Baste señalar que es totalmente insignificante e intrascendente lo que el Estado dominicano ha estado dedicando de por vida a la investigación en ciencia y tecnología: mucho menos de 1%.  Pero el sector privado dominicano tampoco tiene presupuestos significativos dedicados a tan revolucionaria materia.

Sin presupuestos significativos dedicados a la investigación en ciencia, tecnología e innovación no es posible modernizar los procesos económicos y sociales, multiplicando por n la producción corriente y la producción potencial, permitiendo al mismo tiempo redimensionar y aumentar progresiva y sostenidamente la productividad y la competitividad de las exportaciones de bienes y de servicios y su diversificación.

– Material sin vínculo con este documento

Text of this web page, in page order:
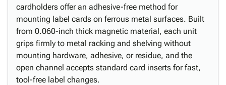
cardholders offer an adhesive-free method for
mounting label cards on ferrous metal surfaces. Built
from 0.060-inch thick magnetic material, each unit
grips firmly to metal racking and shelving without
mounting hardware, adhesive, or residue, and the
open channel accepts standard card inserts for fast,
tool-free label changes.
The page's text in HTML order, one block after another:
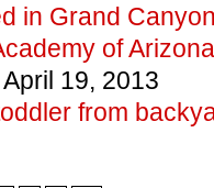
in Grand
of
19, 2013
from
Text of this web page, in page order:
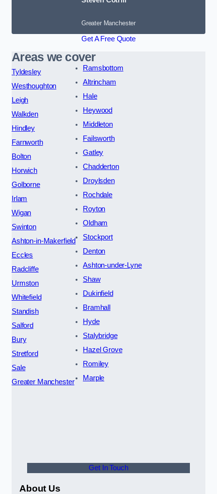
Greater Manchester
Get A Free Quote
Areas we cover
Tyldesley
Westhoughton
Leigh
Walkden
Hindley
Farnworth
Bolton
Horwich
Golborne
Irlam
Wigan
Swinton
Ashton-in-Makerfield
Eccles
Radcliffe
Urmston
Whitefield
Standish
Salford
Bury
Stretford
Sale
Greater Manchester
Ramsbottom
Altrincham
Hale
Heywood
Middleton
Failsworth
Gatley
Chadderton
Droylsden
Rochdale
Royton
Oldham
Stockport
Denton
Ashton-under-Lyne
Shaw
Dukinfield
Bramhall
Hyde
Stalybridge
Hazel Grove
Romiley
Marple
Get In Touch
About Us
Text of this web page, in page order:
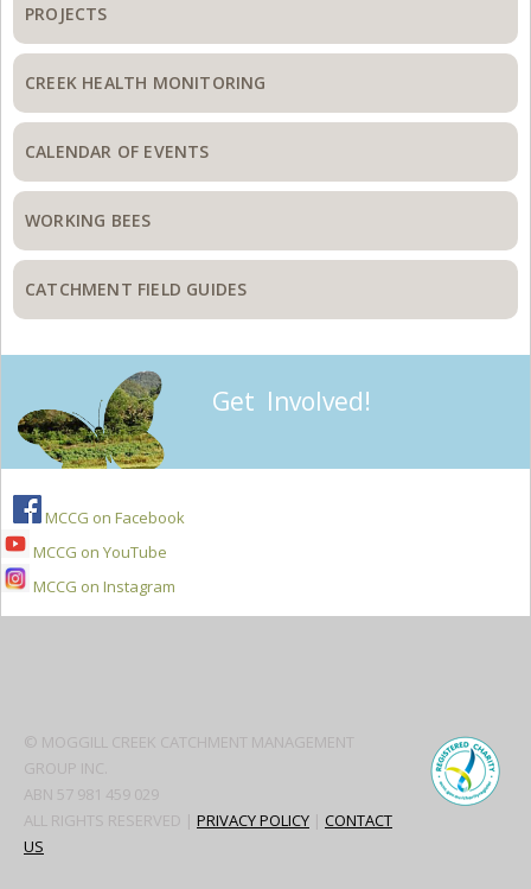
PROJECTS
CREEK HEALTH MONITORING
CALENDAR OF EVENTS
WORKING BEES
CATCHMENT FIELD GUIDES
Get Involved!
MCCG on Facebook
MCCG on YouTube
MCCG on Instagram
© MOGGILL CREEK CATCHMENT MANAGEMENT
GROUP INC.
ABN 57 981 459 029
ALL RIGHTS RESERVED | PRIVACY POLICY | CONTACT
US
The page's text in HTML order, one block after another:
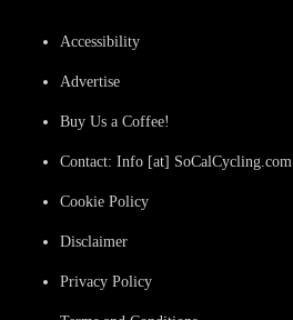
Accessibility
Advertise
Buy Us a Coffee!
Contact: Info [at] SoCalCycling.com
Cookie Policy
Disclaimer
Privacy Policy
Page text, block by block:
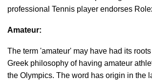
professional Tennis player endorses
Amateur:
The term 'amateur' may have had its
Greek philosophy of having amateur
the Olympics. The word has origin in the
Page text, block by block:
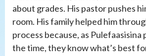
about grades. His pastor pushes
room. His family helped him
process because, as Pulefaasisina
the time, they know what’s best
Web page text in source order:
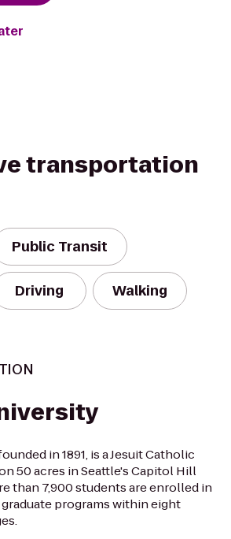
transportation
Public Transit
Driving Walking
in 1891, is a Jesuit Catholic
50 acres in Seattle's Capitol Hill
than 7,900 students are enrolled in
programs within eight
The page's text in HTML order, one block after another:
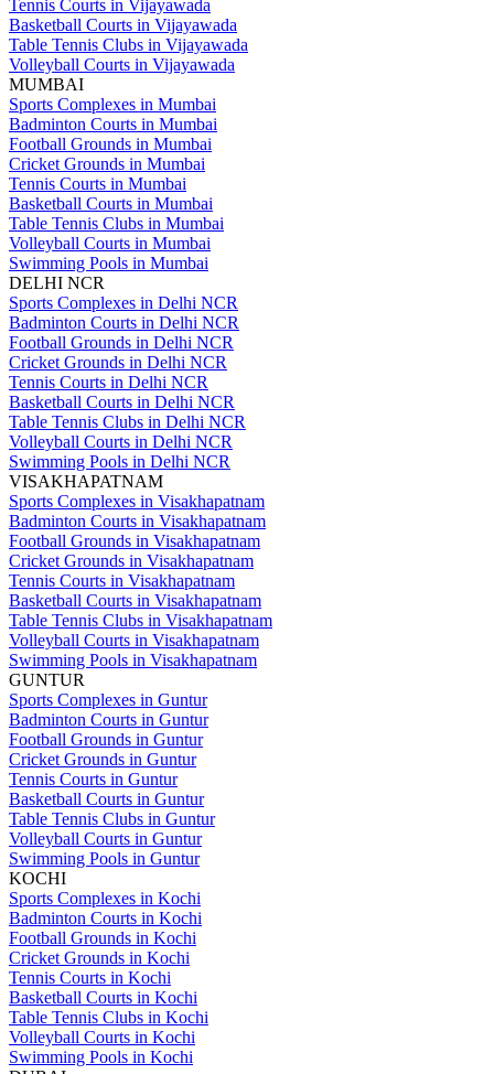
Tennis Courts in Vijayawada
Basketball Courts in Vijayawada
Table Tennis Clubs in Vijayawada
Volleyball Courts in Vijayawada
MUMBAI
Sports Complexes in Mumbai
Badminton Courts in Mumbai
Football Grounds in Mumbai
Cricket Grounds in Mumbai
Tennis Courts in Mumbai
Basketball Courts in Mumbai
Table Tennis Clubs in Mumbai
Volleyball Courts in Mumbai
Swimming Pools in Mumbai
DELHI NCR
Sports Complexes in Delhi NCR
Badminton Courts in Delhi NCR
Football Grounds in Delhi NCR
Cricket Grounds in Delhi NCR
Tennis Courts in Delhi NCR
Basketball Courts in Delhi NCR
Table Tennis Clubs in Delhi NCR
Volleyball Courts in Delhi NCR
Swimming Pools in Delhi NCR
VISAKHAPATNAM
Sports Complexes in Visakhapatnam
Badminton Courts in Visakhapatnam
Football Grounds in Visakhapatnam
Cricket Grounds in Visakhapatnam
Tennis Courts in Visakhapatnam
Basketball Courts in Visakhapatnam
Table Tennis Clubs in Visakhapatnam
Volleyball Courts in Visakhapatnam
Swimming Pools in Visakhapatnam
GUNTUR
Sports Complexes in Guntur
Badminton Courts in Guntur
Football Grounds in Guntur
Cricket Grounds in Guntur
Tennis Courts in Guntur
Basketball Courts in Guntur
Table Tennis Clubs in Guntur
Volleyball Courts in Guntur
Swimming Pools in Guntur
KOCHI
Sports Complexes in Kochi
Badminton Courts in Kochi
Football Grounds in Kochi
Cricket Grounds in Kochi
Tennis Courts in Kochi
Basketball Courts in Kochi
Table Tennis Clubs in Kochi
Volleyball Courts in Kochi
Swimming Pools in Kochi
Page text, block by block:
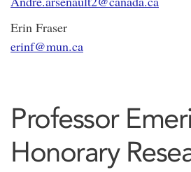
Erin Fraser
erinf@mun.ca
Professor
Honorary
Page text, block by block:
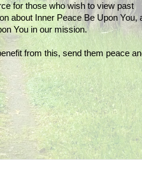
for those who wish to view past
about Inner Peace Be Upon You,
You in our mission.
from this, send them peace
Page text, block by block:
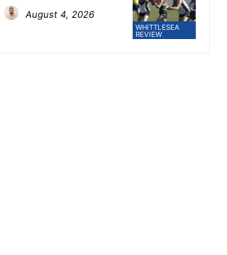
WHITTLESEA
REVIEW
August 4, 2026
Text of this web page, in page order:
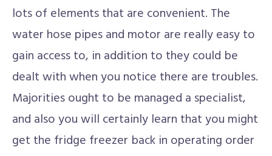
lots of elements that are convenient. The
water hose pipes and motor are really easy to
gain access to, in addition to they could be
dealt with when you notice there are troubles.
Majorities ought to be managed a specialist,
and also you will certainly learn that you might
get the fridge freezer back in operating order
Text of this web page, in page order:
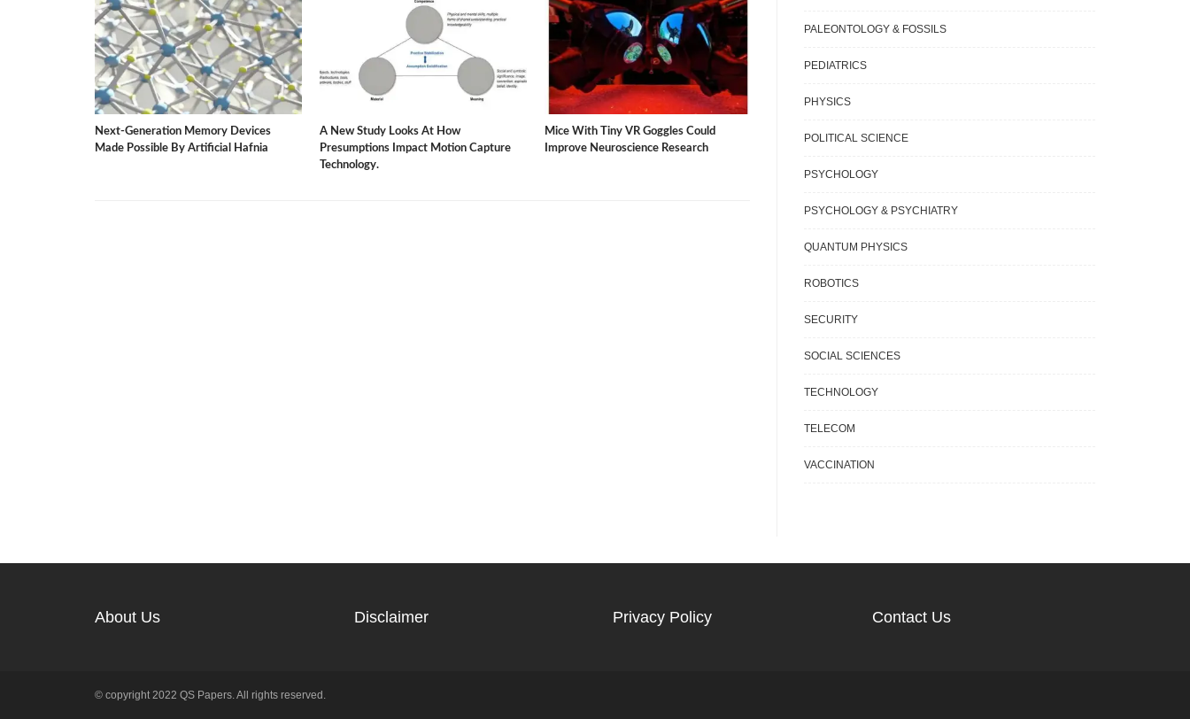
Next-Generation Memory Devices
Made Possible By Artificial Hafnia
A New Study Looks At How
Presumptions Impact Motion Capture
Technology.
Mice With Tiny VR Goggles Could
Improve Neuroscience Research
The Phenomenon Known As “false
PALEONTOLOGY & FOSSILS
PEDIATRICS
PHYSICS
POLITICAL SCIENCE
PSYCHOLOGY
PSYCHOLOGY & PSYCHIATRY
QUANTUM PHYSICS
ROBOTICS
SECURITY
SOCIAL SCIENCES
TECHNOLOGY
TELECOM
VACCINATION
About Us Disclaimer Privacy Policy Contact Us
© copyright 2022 QS Papers. All rights reserved.
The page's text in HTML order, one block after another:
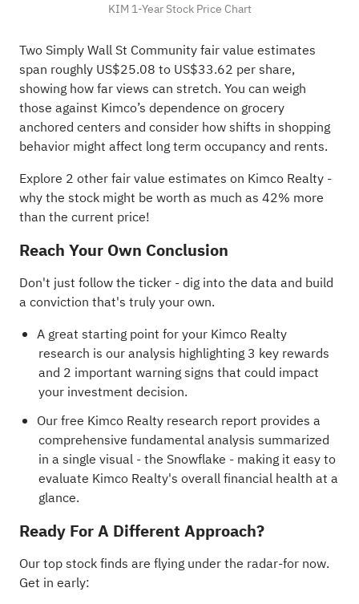
KIM 1-Year Stock Price Chart
Two Simply Wall St Community fair value estimates
span roughly US$25.08 to US$33.62 per share,
showing how far views can stretch. You can weigh
those against Kimco’s dependence on grocery
anchored centers and consider how shifts in shopping
behavior might affect long term occupancy and rents.
Explore 2 other fair value estimates on Kimco Realty-
why the stock might be worth as much as 42% more
than the current price!
Reach Your Own Conclusion
Don't just follow the ticker - dig into the data and build
a conviction that's truly your own.
A great starting point for your Kimco Realty
research is our analysis highlighting3 key rewards
and 2 important warning signs that could impact
your investment decision.
Our free Kimco Realty research report provides a
comprehensive fundamental analysis summarized
in a single visual - the Snowflake - making it easy to
evaluate Kimco Realty's overall financial health at a
glance.
Ready For A Different Approach?
Our top stock finds are flying under the radar-for now.
Get in early:
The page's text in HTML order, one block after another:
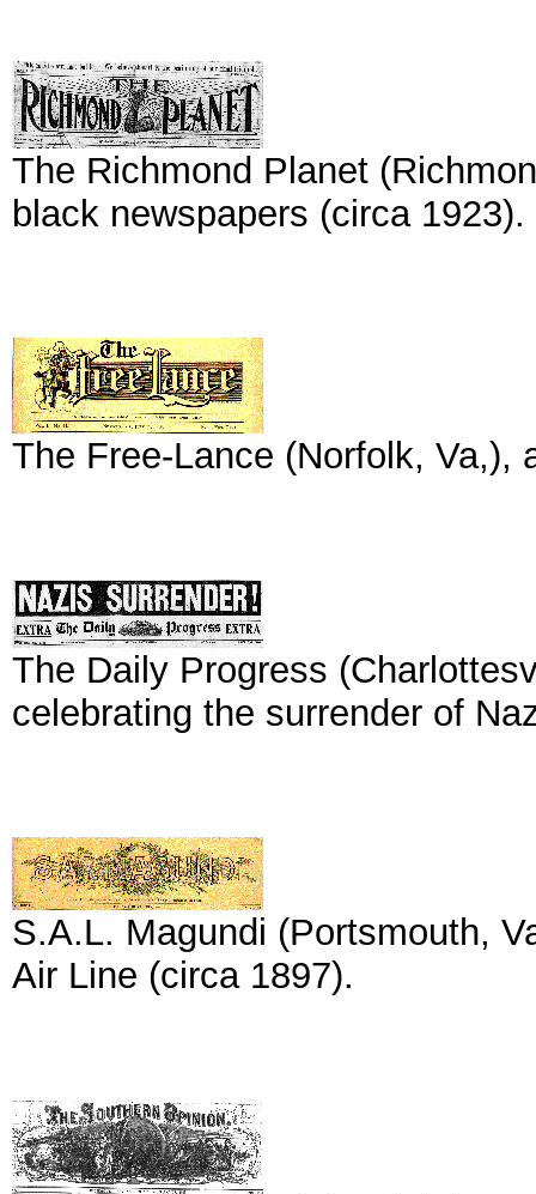
The Richmond Planet
black newspapers (circa 1923).
The Free-Lance (Norfolk, Va,),
The Daily Progress
celebrating the surrender of
S.A.L. Magundi (Portsmouth,
Air Line (circa 1897).
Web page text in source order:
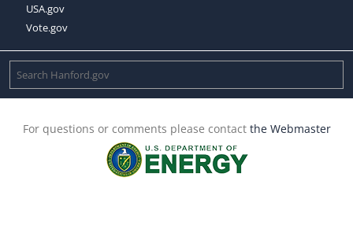
USA.gov
Vote.gov
For questions or comments please contact the Webmaster
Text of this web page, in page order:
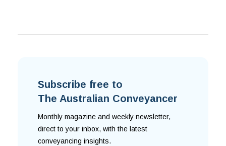
Subscribe free to
The Australian Conveyancer
Monthly magazine and weekly newsletter,
direct to your inbox, with the latest
conveyancing insights.
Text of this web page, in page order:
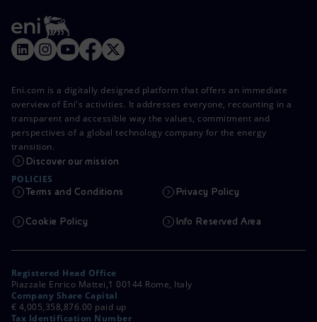
Eni.com is a digitally designed platform that offers an immediate
overview of Eni's activities. It addresses everyone, recounting in a
transparent and accessible way the values, commitment and
perspectives of a global technology company for the energy
transition.
Discover our mission
POLICIES
Terms and Conditions Privacy Policy
Cookie Policy Info Reserved Area
Registered Head Office
Piazzale Enrico Mattei,1 00144 Rome, Italy
Company Share Capital
€ 4,005,358,876.00 paid up
Tax Identification Number
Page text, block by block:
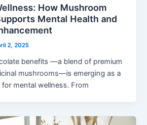
How Mushroom
Mental Health and
2, 2025
benefits —a blend of premium
mushrooms—is emerging as a
mental wellness. From
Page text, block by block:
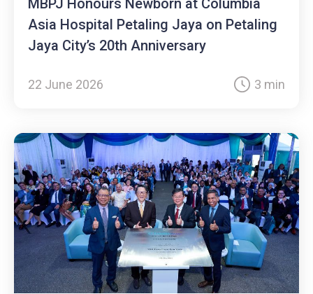
Asia Hospital Petaling Jaya on Petaling
Jaya City’s 20th Anniversary
22 June 2026 3 min
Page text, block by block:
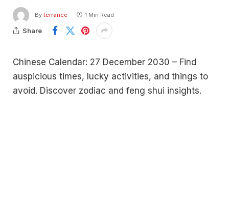
By terrance 1 Min Read
Share
Chinese Calendar: 27 December 2030 – Find
auspicious times, lucky activities, and things to
avoid. Discover zodiac and feng shui insights.
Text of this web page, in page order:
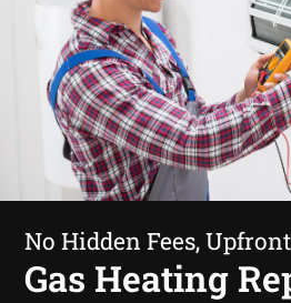
No Hidden Fees,
Gas Heating
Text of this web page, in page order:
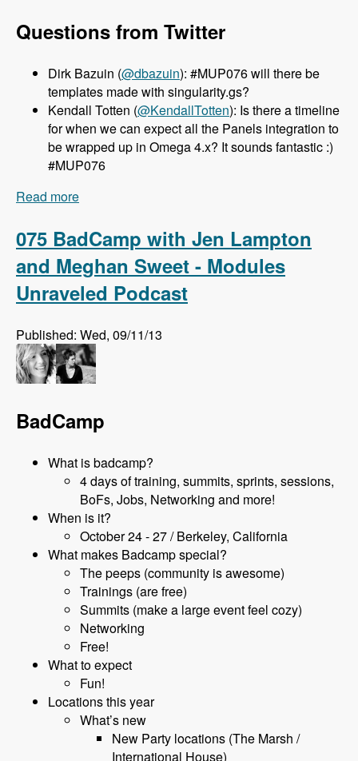
Questions from Twitter
Dirk Bazuin (@dbazuin): #MUP076 will there be
templates made with singularity.gs?
Kendall Totten (@KendallTotten): Is there a timeline
for when we can expect all the Panels integration to
be wrapped up in Omega 4.x? It sounds fantastic :)
#MUP076
Read more
075 BadCamp with Jen Lampton
and Meghan Sweet - Modules
Unraveled Podcast
Published: Wed, 09/11/13
BadCamp
What is badcamp?
4 days of training, summits, sprints, sessions,
BoFs, Jobs, Networking and more!
When is it?
October 24 - 27 / Berkeley, California
What makes Badcamp special?
The peeps (community is awesome)
Trainings (are free)
Summits (make a large event feel cozy)
Networking
Free!
What to expect
Fun!
Locations this year
What’s new
New Party locations (The Marsh /
International House)
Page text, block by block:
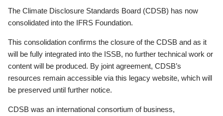
The Climate Disclosure Standards Board (CDSB) has now
consolidated into the IFRS Foundation.
This consolidation confirms the closure of the CDSB and as it
will be fully integrated into the ISSB, no further technical work or
content will be produced. By joint agreement, CDSB’s
resources remain accessible via this legacy website, which will
be preserved until further notice.
CDSB was an international consortium of business,

La estrategia de desarrollo defendida por el Banco Central, basada en políticas de mercado y la apertura externa, no es una verdadera estrategia de desarrollo.

Por las razones aludidas en mi primer artículo y por las razones aludidas en el presente, en respuesta al artículo del Banco Central sobre el modelo económico dominicano, es que consideramos que nuestro país debe abocarse ya a definir y aplicar una nueva estrategia de desarrollo en la línea de superar todas las debilidades estructurales, coyunturales y sociales señaladas y para hacer posible la conversión del crecimiento económico en desarrollo económico y social.